Requirements for High Protection Needs
The following are exemplary proposals for requirements for this building block that go beyond the level of protection corresponding to the state of the art. The proposals SHOULD be considered for high protection needs. The specific determination is made within the framework of an individual risk analysis.
OPS.2.2.A15 Ensuring the Portability of Cloud Services (H) [Specialist Responsible Persons]
The institution SHOULD define all requirements that make it possible to change cloud service providers or to bring the cloud service or the data back into the institution’s own IT infrastructure. In addition, the institution SHOULD regularly perform portability tests. Specifications SHOULD be recorded in the contracts with the cloud service providers to ensure the necessary portability.
OPS.2.2.A16 Performing Own Data Backups (H) [Specialist Responsible Persons]
The institution SHOULD check whether, in addition to the contractually agreed data backups of the cloud service providers, its own data backups should be created. In addition, it SHOULD create detailed requirements for a backup service.
OPS.2.2.A17 Use of Encryption in Cloud Use (H)
If data is encrypted by cloud service providers, the encryption mechanisms and key lengths that may be used SHOULD be contractually regulated. If own encryption mechanisms are used, appropriate key management SHOULD be ensured. When encrypting, any special features of the chosen cloud service model SHOULD be taken into account.

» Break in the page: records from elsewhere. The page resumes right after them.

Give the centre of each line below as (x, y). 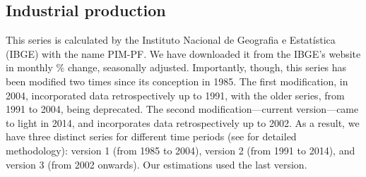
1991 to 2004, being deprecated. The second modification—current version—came (182, 109)
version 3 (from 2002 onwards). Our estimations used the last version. (157, 164)
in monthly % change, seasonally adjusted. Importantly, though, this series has (176, 67)
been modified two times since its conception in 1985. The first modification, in (177, 81)
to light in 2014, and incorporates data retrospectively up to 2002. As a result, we (183, 122)
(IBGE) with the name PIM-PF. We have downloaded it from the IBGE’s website (183, 53)
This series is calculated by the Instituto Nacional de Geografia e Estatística (171, 40)
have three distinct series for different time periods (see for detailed (151, 136)
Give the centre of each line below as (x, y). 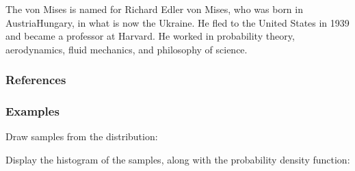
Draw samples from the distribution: (82, 136)
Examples (32, 111)
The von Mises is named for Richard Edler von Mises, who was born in (154, 9)
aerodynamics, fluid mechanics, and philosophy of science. (127, 49)
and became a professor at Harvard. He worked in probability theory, (150, 36)
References (36, 80)
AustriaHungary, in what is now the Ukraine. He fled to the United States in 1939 (177, 22)
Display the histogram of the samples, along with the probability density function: (178, 160)
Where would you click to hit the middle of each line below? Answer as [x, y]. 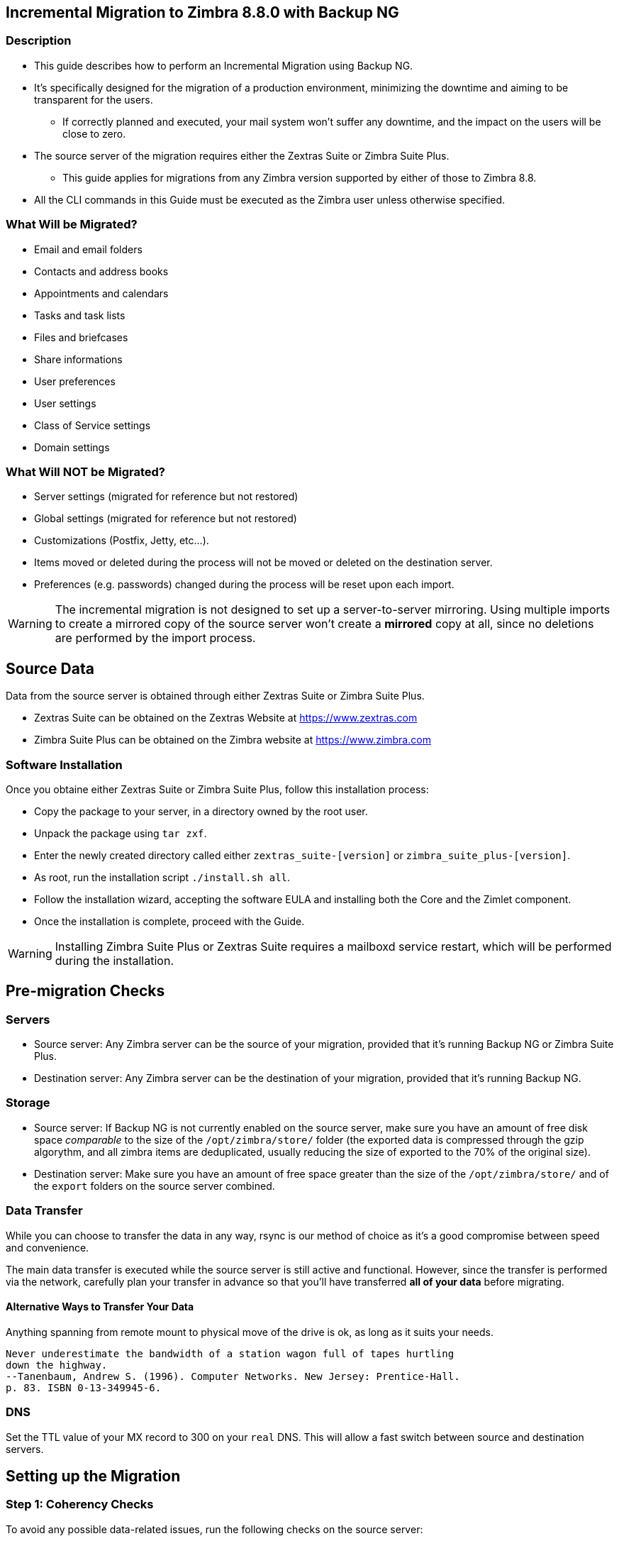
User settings [65, 403]
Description [39, 41]
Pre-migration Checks [85, 991]
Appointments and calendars [101, 293]
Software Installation [64, 764]
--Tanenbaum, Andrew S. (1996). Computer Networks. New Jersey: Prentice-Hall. [233, 1376]
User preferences [75, 381]
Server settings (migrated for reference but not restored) [166, 497]
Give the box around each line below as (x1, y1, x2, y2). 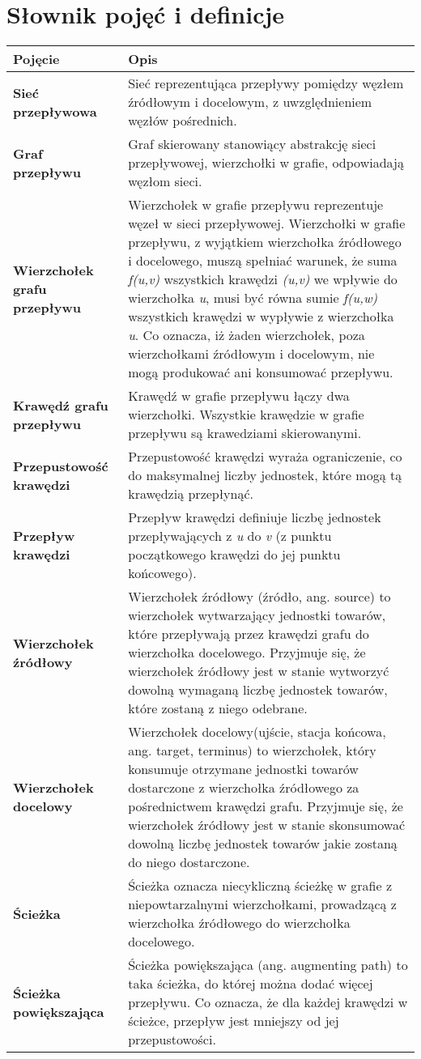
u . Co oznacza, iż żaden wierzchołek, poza (128, 325, 365, 345)
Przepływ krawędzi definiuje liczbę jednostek (128, 508, 381, 527)
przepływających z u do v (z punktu (128, 526, 332, 546)
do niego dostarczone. (128, 853, 250, 872)
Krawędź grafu (13, 395, 108, 415)
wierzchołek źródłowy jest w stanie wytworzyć (128, 661, 389, 681)
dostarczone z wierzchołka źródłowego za (128, 778, 359, 797)
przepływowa (13, 101, 97, 121)
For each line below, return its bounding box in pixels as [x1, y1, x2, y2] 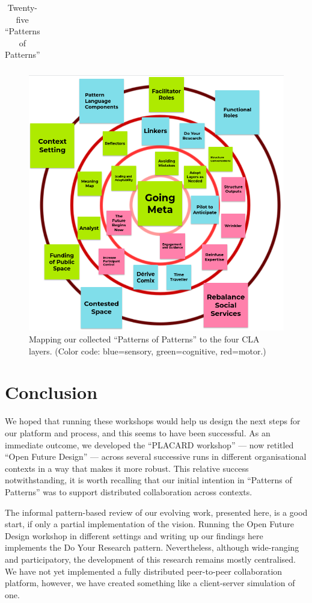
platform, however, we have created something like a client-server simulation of [5, 577, 295, 589]
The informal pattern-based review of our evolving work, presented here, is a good [5, 506, 308, 518]
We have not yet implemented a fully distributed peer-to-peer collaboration [5, 564, 283, 577]
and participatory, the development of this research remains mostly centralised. [5, 552, 296, 565]
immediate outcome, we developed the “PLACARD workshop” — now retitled [5, 438, 294, 451]
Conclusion [5, 380, 98, 404]
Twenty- [7, 1, 38, 13]
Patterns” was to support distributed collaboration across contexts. [5, 485, 252, 498]
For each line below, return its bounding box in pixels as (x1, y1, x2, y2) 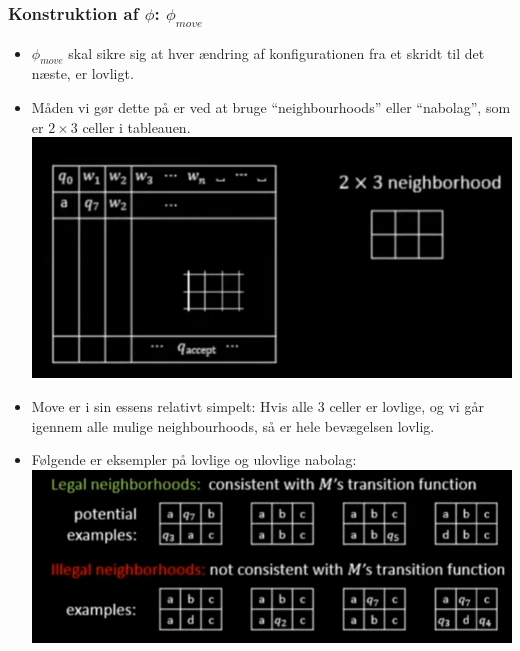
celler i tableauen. (82, 116, 191, 137)
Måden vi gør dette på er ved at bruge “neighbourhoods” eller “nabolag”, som (31, 96, 511, 117)
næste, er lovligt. (31, 63, 134, 84)
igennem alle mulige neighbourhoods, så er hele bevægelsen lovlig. (31, 415, 435, 436)
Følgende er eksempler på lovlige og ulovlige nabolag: (31, 449, 357, 470)
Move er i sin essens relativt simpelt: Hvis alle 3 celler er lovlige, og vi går (31, 396, 484, 417)
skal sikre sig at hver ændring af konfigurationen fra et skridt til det (68, 42, 485, 63)
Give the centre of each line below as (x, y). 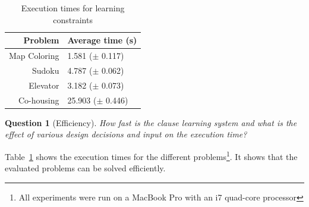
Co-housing (39, 100)
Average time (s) (102, 40)
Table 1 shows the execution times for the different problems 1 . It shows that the (151, 155)
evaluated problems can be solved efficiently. (85, 168)
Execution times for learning (73, 8)
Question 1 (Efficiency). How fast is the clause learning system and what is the (151, 122)
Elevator (44, 85)
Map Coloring (34, 56)
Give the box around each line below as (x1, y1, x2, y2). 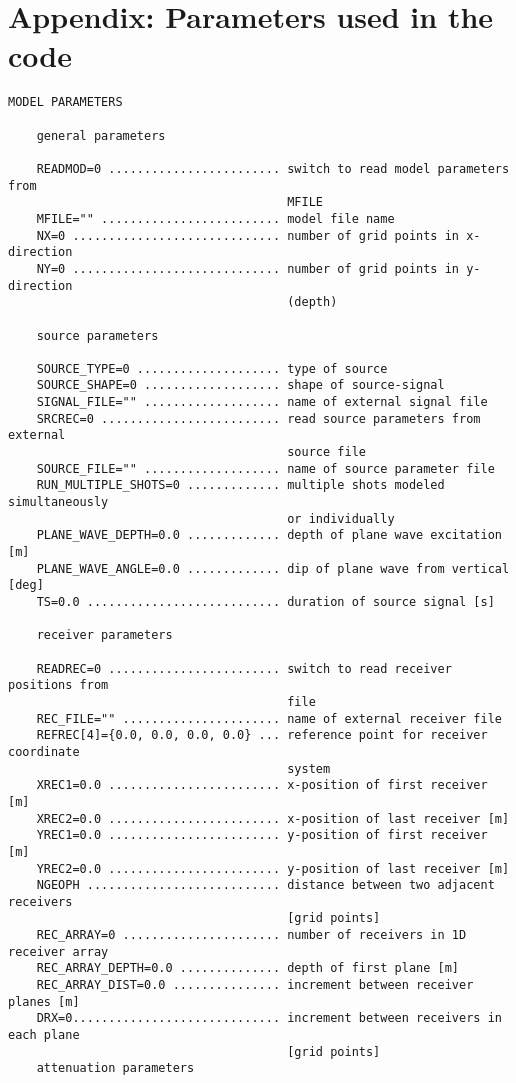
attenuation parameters (36, 1061, 195, 1076)
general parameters (36, 128, 166, 143)
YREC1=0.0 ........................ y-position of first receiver (36, 828, 488, 843)
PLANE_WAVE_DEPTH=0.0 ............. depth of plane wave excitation (36, 528, 502, 543)
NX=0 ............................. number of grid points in (36, 228, 460, 243)
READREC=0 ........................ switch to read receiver (36, 661, 452, 676)
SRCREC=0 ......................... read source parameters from (36, 411, 481, 426)
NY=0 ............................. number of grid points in (36, 261, 460, 276)
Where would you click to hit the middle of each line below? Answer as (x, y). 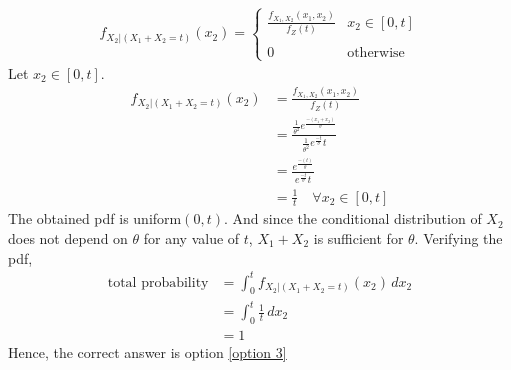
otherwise (376, 53)
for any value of (191, 237)
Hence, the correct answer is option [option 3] (147, 351)
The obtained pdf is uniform (95, 218)
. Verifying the (458, 237)
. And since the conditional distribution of (352, 218)
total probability (158, 282)
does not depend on (68, 237)
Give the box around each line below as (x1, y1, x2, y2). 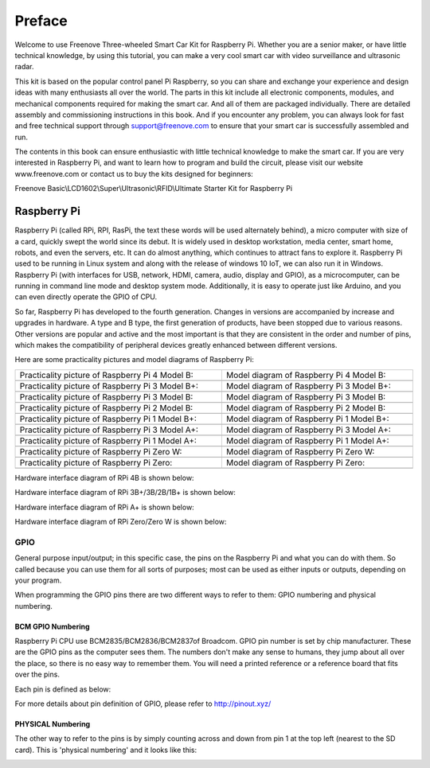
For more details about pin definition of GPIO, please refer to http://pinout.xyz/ (14, 699, 272, 708)
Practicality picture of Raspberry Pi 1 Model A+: (19, 435, 197, 446)
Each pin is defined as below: (14, 684, 111, 694)
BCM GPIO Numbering (14, 622, 91, 631)
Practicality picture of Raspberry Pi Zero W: (19, 446, 182, 457)
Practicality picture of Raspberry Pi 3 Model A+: (19, 424, 199, 435)
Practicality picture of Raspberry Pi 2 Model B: (19, 402, 193, 413)
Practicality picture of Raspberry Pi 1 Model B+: (19, 413, 197, 424)
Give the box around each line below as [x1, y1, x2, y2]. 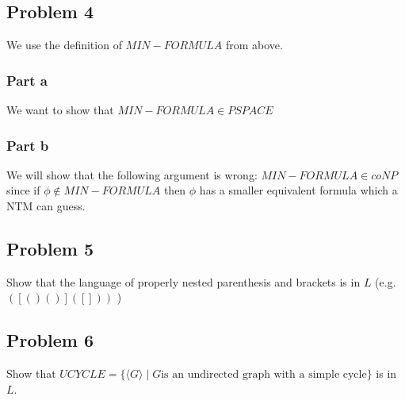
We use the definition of [6, 37, 122, 53]
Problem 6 [6, 328, 94, 352]
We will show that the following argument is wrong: [6, 166, 258, 183]
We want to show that [6, 102, 114, 118]
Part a [6, 70, 48, 90]
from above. [225, 37, 283, 53]
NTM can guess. [6, 198, 86, 214]
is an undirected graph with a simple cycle [161, 369, 367, 381]
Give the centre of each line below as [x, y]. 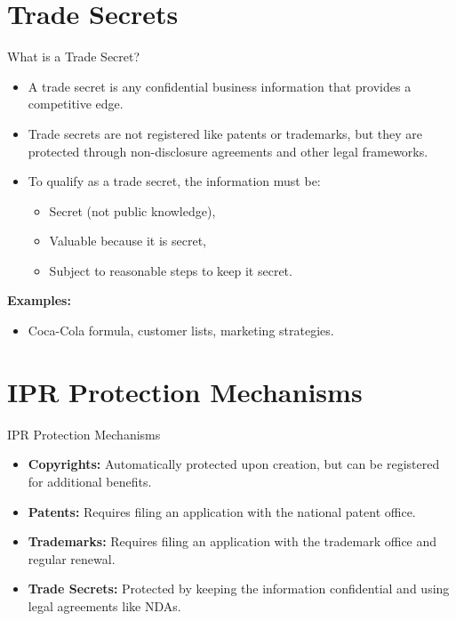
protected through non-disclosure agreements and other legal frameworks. [228, 151]
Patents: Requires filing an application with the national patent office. [222, 511]
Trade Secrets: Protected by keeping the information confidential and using [239, 589]
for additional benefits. [90, 481]
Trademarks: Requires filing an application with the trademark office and [232, 541]
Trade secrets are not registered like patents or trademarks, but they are [225, 133]
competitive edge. [76, 104]
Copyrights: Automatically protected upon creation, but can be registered [234, 464]
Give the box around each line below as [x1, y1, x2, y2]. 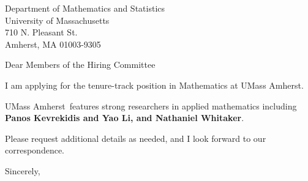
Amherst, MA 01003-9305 [5, 37, 101, 50]
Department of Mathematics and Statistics [5, 2, 165, 14]
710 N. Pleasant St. [5, 26, 78, 39]
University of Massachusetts [5, 13, 110, 26]
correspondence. [5, 144, 64, 157]
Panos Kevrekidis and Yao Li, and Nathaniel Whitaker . [5, 111, 244, 124]
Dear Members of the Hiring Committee [5, 58, 156, 71]
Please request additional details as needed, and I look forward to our [5, 131, 266, 144]
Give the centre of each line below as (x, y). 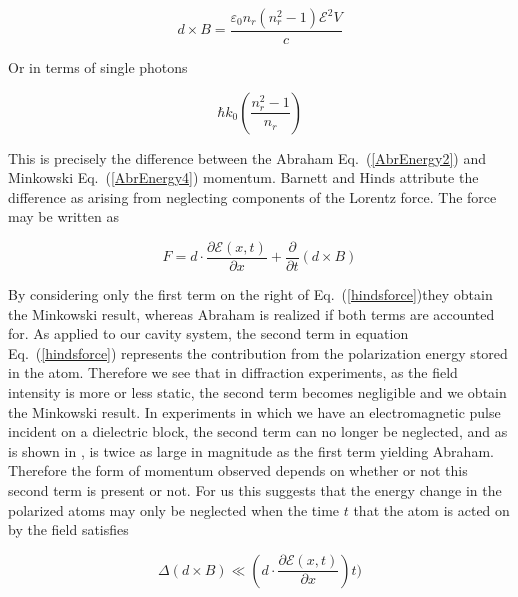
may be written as (63, 216)
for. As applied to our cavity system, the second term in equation (208, 333)
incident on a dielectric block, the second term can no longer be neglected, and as (258, 431)
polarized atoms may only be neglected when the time (174, 509)
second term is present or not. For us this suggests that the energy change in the (255, 490)
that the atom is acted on (431, 509)
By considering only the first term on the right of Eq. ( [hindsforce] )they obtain (250, 294)
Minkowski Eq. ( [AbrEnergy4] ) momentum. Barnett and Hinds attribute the (243, 177)
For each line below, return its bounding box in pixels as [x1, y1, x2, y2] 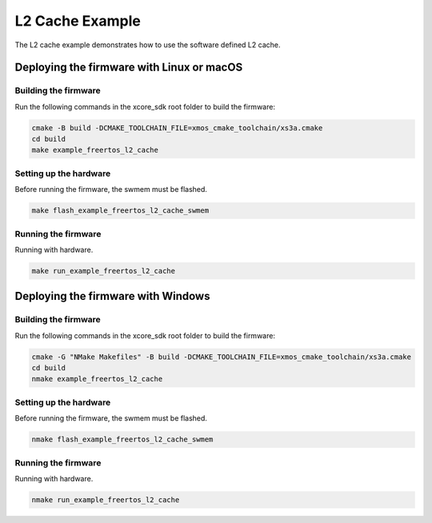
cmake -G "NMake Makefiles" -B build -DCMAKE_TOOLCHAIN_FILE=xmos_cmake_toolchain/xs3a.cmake [31, 352, 412, 361]
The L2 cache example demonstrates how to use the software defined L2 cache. [14, 40, 281, 50]
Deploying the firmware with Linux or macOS [14, 61, 243, 74]
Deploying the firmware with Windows [14, 289, 210, 303]
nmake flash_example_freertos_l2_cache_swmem [31, 435, 214, 444]
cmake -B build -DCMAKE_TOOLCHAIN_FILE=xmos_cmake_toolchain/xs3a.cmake [31, 123, 323, 132]
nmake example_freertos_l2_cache [31, 374, 163, 384]
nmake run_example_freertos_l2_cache [31, 495, 180, 504]
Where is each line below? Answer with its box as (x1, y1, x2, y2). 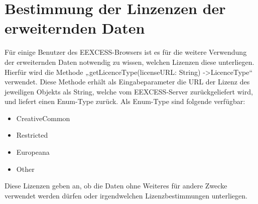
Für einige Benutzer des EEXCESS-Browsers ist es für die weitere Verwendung (5, 47, 247, 57)
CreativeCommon (16, 113, 70, 123)
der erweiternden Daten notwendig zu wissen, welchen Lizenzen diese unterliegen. (5, 56, 254, 67)
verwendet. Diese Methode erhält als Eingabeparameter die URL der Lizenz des (5, 76, 250, 87)
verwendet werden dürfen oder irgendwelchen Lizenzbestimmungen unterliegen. (5, 190, 247, 200)
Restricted (16, 130, 48, 140)
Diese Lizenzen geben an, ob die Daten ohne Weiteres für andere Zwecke (5, 180, 227, 191)
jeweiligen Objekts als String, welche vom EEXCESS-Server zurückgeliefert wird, (5, 86, 253, 96)
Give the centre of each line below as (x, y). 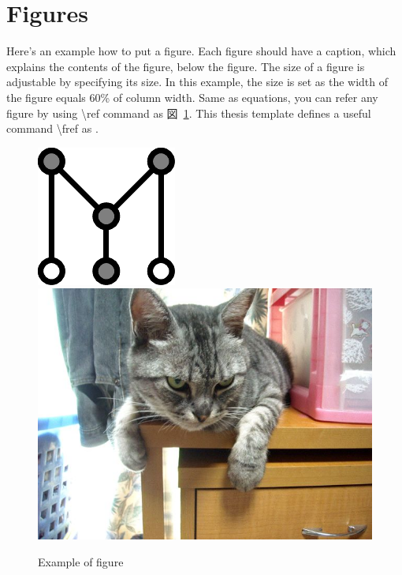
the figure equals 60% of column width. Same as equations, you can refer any (192, 97)
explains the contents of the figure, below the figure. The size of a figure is (186, 66)
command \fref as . (52, 128)
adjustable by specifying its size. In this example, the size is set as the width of (197, 82)
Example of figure (81, 561)
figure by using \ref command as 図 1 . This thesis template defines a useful (189, 113)
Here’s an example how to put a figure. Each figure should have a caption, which (201, 51)
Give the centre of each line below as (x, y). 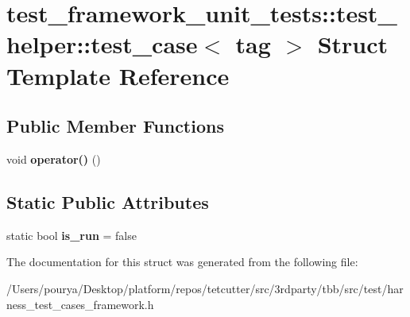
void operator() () (54, 158)
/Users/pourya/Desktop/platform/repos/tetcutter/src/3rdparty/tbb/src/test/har (205, 288)
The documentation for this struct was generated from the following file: (182, 262)
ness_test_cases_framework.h (80, 304)
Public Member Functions (115, 126)
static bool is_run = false (72, 235)
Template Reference (118, 75)
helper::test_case (102, 44)
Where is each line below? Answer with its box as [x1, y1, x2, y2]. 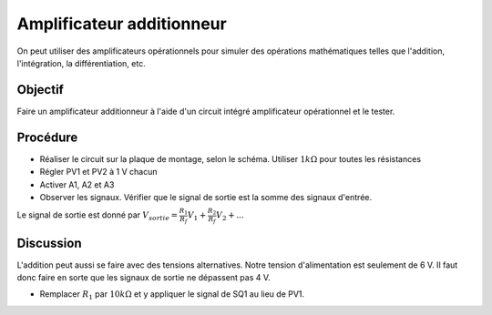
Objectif [16, 82, 64, 97]
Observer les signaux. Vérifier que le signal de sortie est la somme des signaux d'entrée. [39, 191, 373, 202]
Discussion [16, 235, 82, 250]
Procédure [16, 129, 78, 145]
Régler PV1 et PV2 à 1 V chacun [39, 167, 159, 178]
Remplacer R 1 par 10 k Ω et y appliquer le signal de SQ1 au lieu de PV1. [39, 289, 305, 302]
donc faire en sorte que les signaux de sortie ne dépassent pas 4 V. [16, 272, 271, 282]
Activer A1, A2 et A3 [39, 178, 115, 190]
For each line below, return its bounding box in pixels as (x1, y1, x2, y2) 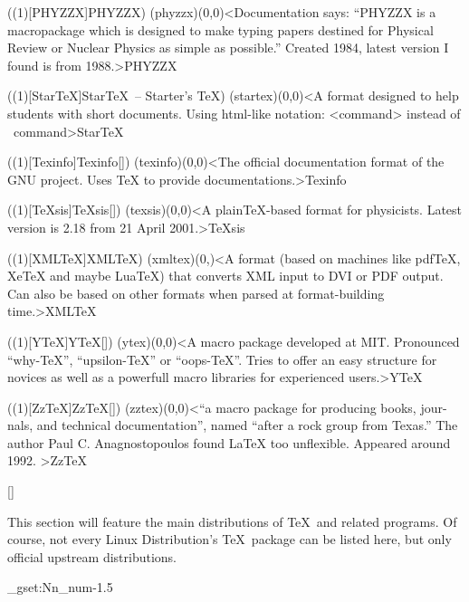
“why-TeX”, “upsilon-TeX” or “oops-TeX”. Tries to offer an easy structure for (7, 349, 437, 368)
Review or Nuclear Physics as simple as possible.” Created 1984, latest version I (7, 38, 449, 57)
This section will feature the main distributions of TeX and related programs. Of (7, 511, 457, 530)
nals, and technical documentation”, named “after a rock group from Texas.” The (7, 416, 458, 435)
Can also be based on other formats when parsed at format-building (7, 283, 385, 302)
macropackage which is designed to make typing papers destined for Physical (7, 20, 434, 39)
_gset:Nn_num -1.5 (7, 578, 113, 597)
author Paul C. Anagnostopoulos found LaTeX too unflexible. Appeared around (7, 433, 451, 452)

OPS.2.2.A18 Use of Federation Services (H) [Specialist Responsible Persons]
It SHOULD be checked whether federation services will be used in a cloud use project.
It SHOULD be ensured that in a SAML (Security Assertion Markup Language) ticket only the required information is transmitted to the cloud service providers. The authorizations SHOULD be regularly reviewed so that a SAML ticket is only issued to authorized users.
OPS.2.2.A19 Security Vetting of Employees (H) [HR Department]
With external cloud service providers, it SHOULD be contractually agreed that it is checked in an appropriate manner whether the personnel deployed are qualified and trustworthy. For this purpose, criteria SHOULD be jointly defined.
Additional Information
Good to Know
The BSI describes in its publication “Cloud Computing Requirements Catalog (C5)” criteria for assessing the information security of cloud services.
The Cloud Security Alliance (CSA) provides in its publication “Security Guidance for Critical Areas of Focus in Cloud Computing” recommendations for the use of cloud services.
The National Institute of Standards and Technology (NIST) provides in NIST Special Publication 800-144 “Guidelines on Security and Privacy in Public Cloud Computing” recommendations for the use of cloud services.
The European Union Agency for Network and Information Security (ENISA) has published the following additional document “Cloud Computing: Benefits, Risks and Recommendations for Information Security” on the topic of cloud computing.
The Information Security Forum (ISF) makes requirements for the use of cloud services in its standard “The Standard of Good Practice for Information Security,” in Chapter SC 2 - Cloud Computing.